The Debugger has exited due to signal 5 (SIGTRAP).


----------



## tatouille (21 Juillet 2010)

as tu /System/Library/Frameworks/AddressBook.framework

? dans ton xcode, reconstruit le code index de ton projet xcode m'a foutu le dawa,

avant de passer en 3 je te conseille de renommer /Developer to /DeveloperSafe (veux garder mes iphones sdk et autre projet compatibilité)

-[NSKeyedUnarchiver decodeObjectForKey:] ca c'est le xib


----------



## Lio70 (21 Juillet 2010)

Oui, j'ai les Frameworks.

en fait, en testant, je m'appercois que le probleme se produit des que j'insere un objet AddressBook, Image, Webkit, IBkit,Scanner, Workflow etc...

Aucun probleme avec des objets de menus, tables, boutons, combo...

Bon, je vais revoir ca.


----------



## Lio70 (24 Juillet 2010)

tatouille a dit:


> dans ton xcode, reconstruit le code index de ton projet xcode m'a foutu le dawa, avant de passer en 3 je te conseille de renommer /Developer to /DeveloperSafe (veux garder mes iphones sdk et autre projet compatibilité)

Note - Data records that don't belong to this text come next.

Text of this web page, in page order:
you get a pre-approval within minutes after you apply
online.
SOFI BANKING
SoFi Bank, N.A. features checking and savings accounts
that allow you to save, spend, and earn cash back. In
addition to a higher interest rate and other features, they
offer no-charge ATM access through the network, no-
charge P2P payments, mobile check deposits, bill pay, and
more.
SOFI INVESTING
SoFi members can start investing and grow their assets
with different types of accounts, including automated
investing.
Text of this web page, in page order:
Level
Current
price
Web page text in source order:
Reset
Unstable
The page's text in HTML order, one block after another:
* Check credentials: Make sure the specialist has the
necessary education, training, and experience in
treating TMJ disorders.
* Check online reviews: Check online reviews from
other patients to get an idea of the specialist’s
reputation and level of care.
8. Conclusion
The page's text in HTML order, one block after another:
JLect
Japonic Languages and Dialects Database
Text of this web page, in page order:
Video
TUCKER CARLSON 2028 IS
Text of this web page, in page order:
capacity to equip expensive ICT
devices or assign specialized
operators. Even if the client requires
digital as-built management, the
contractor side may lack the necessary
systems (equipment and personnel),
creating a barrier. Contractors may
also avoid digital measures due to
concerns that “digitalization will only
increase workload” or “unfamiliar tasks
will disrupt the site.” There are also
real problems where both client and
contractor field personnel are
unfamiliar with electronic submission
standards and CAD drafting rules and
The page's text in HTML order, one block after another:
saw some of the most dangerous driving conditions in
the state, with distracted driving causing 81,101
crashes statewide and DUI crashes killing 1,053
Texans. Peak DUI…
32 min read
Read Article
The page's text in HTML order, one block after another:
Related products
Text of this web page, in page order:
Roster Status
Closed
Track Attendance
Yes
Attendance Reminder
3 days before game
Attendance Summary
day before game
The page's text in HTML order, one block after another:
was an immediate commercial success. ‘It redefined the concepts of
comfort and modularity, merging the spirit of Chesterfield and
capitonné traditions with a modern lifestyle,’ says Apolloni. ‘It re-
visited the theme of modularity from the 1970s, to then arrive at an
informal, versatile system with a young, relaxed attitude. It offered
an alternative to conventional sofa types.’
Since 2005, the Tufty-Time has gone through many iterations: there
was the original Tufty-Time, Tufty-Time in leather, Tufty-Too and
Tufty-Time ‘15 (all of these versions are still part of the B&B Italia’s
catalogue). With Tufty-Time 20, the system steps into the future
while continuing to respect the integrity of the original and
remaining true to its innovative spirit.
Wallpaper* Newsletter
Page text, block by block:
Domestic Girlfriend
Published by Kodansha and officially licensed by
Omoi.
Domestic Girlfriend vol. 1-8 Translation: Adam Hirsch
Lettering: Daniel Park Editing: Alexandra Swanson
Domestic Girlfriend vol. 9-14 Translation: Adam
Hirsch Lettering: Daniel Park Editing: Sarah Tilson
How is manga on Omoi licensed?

Reconstruire le code index n'a servi a rien. Pour d'autres raisons, j'ai reinstalle mon systeme aujourd'hui, en le passant en 10.6.4. J'en ai profite pour installer Xcode 3.2 fourni avec le DVD de SnowLeopard dans /Developer, ainsi que la derniere version que j'ai telechargee du site Apple (Xcode 3.2.3 avec iPhone SDK 4 Final) dans un autre repertoire /DeveloperBlaBlaBla.

Je teste deux copies de mon projet, chacune avec une version differente d'Xcode et IB, mais le probleme persiste. Aie! Je ne sais plus quoi faire.


----------



## Lio70 (24 Juillet 2010)

Je deviens fou! Je n'arrive pas a regler le probleme. Pour d'autres raisons j'ai fait une reinstallation complete de l'ordinateur, effacement du disque dur compris. Et apres, quelque soit la version de Snow Leopard et la version d'Xcode qui tournent, plus moyen (meme dans un projet neuf) d'utiliser certains composants (dont le fameux ABPickerView)... 

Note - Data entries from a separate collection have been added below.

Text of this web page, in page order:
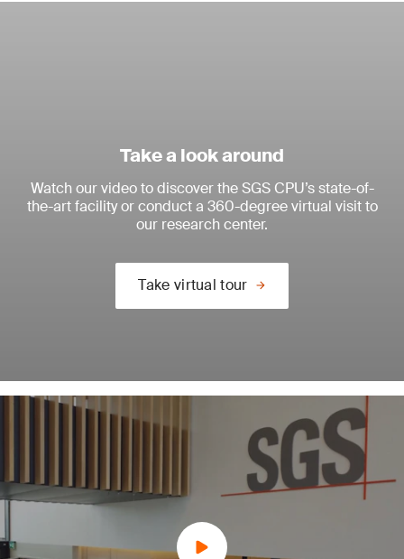
Take a look around
Watch our video to discover the SGS CPU’s state-of-
the-art facility or conduct a 360-degree virtual visit to
our research center.
Take virtual tour
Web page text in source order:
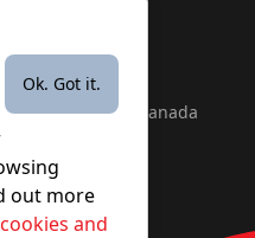
Ok. Got it.
out more
and
ON, K1S 5B6, Canada
or
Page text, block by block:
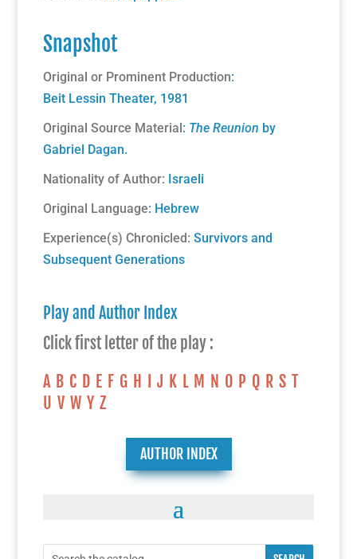
Snapshot
Original or Prominent Production:
Beit Lessin Theater, 1981
Original Source Material: The Reunion by
Gabriel Dagan.
Nationality of Author: Israeli
Original Language: Hebrew
Experience(s) Chronicled: Survivors and
Subsequent Generations
Play and Author Index
Click first letter of the play :
A B C D E F G H J K L M N O P Q R S T
U V W Y Z
AUTHOR INDEX
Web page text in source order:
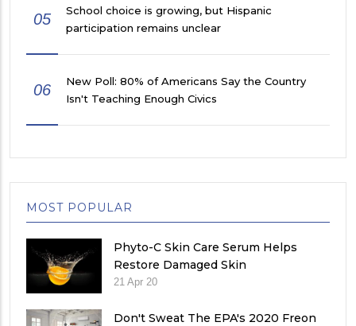
05
School choice is growing, but Hispanic
participation remains unclear
06
New Poll: 80% of Americans Say the Country
Isn't Teaching Enough Civics
MOST POPULAR
Phyto-C Skin Care Serum Helps
Restore Damaged Skin
21 Apr 20
Don't Sweat The EPA's 2020 Freon
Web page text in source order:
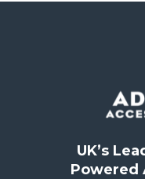
UK’s
Powered
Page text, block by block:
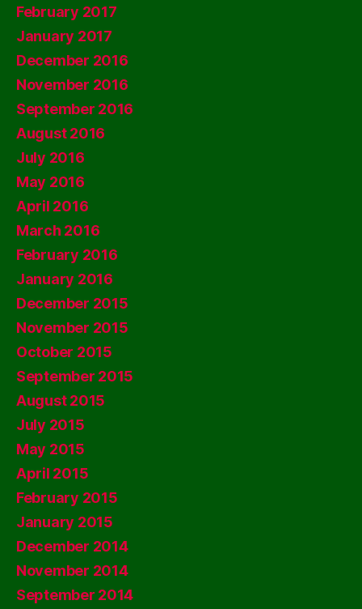
February 2017
January 2017
December 2016
November 2016
September 2016
August 2016
July 2016
May 2016
April 2016
March 2016
February 2016
January 2016
December 2015
November 2015
October 2015
September 2015
August 2015
July 2015
May 2015
April 2015
February 2015
January 2015
December 2014
November 2014
September 2014
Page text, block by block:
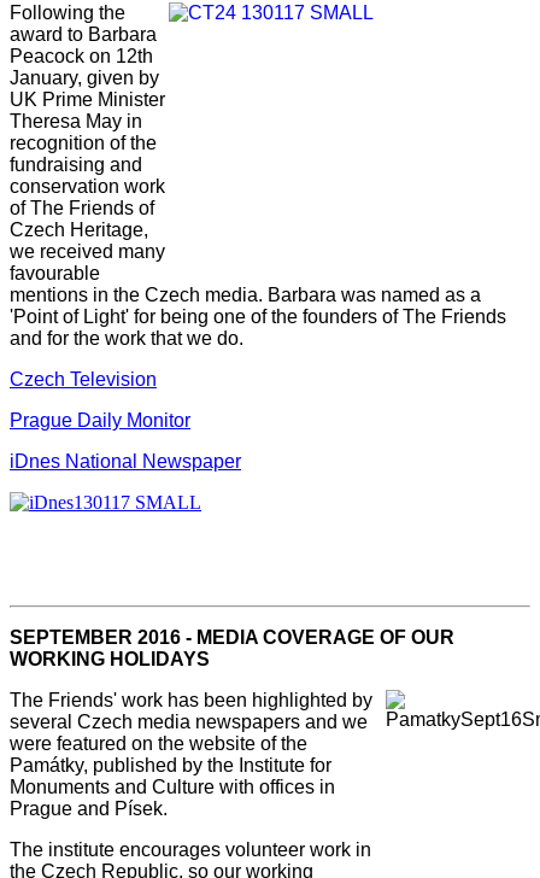
Following the
award to Barbara
Peacock on 12th
January, given by
UK Prime Minister
Theresa May in
recognition of the
fundraising and
conservation work
of The Friends of
Czech Heritage,
we received many
favourable
mentions in the Czech media. Barbara was named as a
'Point of Light' for being one of the founders of The Friends
and for the work that we do.
Czech Television
Prague Daily Monitor
iDnes National Newspaper
SEPTEMBER 2016 - MEDIA COVERAGE OF OUR
WORKING HOLIDAYS
The Friends' work has been highlighted by
several Czech media newspapers and we
were featured on the website of the
Památky, published by the Institute for
Monuments and Culture with offices in
Prague and Písek.
The institute encourages volunteer work in
the Czech Republic, so our working
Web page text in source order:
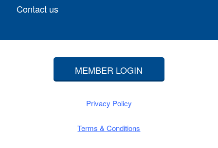
Contact us
MEMBER LOGIN
Privacy Policy
Terms & Conditions
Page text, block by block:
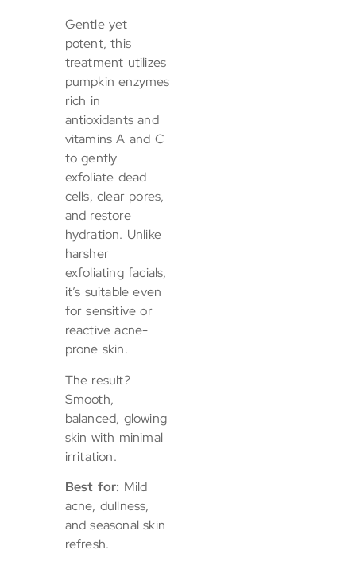
Gentle yet
potent, this
treatment utilizes
pumpkin enzymes
rich in
antioxidants and
vitamins A and C
to gently
exfoliate dead
cells, clear pores,
and restore
hydration. Unlike
harsher
exfoliating facials,
it’s suitable even
for sensitive or
reactive acne-
prone skin.
The result?
Smooth,
balanced, glowing
skin with minimal
irritation.
Best for: Mild
acne, dullness,
and seasonal skin
refresh.

Je suis la-dessus depuis hier. :rateau:

Pour l'instant, je suis sous 10.6.4 avec Xcode 3.2.2 (1650). Pour MacOS uniquement, pas pour iOS.

Edit ---
en fait, cela fonctionne si j'ajoute les frameworks manuellement au projet, mais avant je ne devais pas le faire. Je peux a nouveau travailler, mais ca ne m'explique pas pourquoi ce truc ne fonctionne plus comme avant.


----------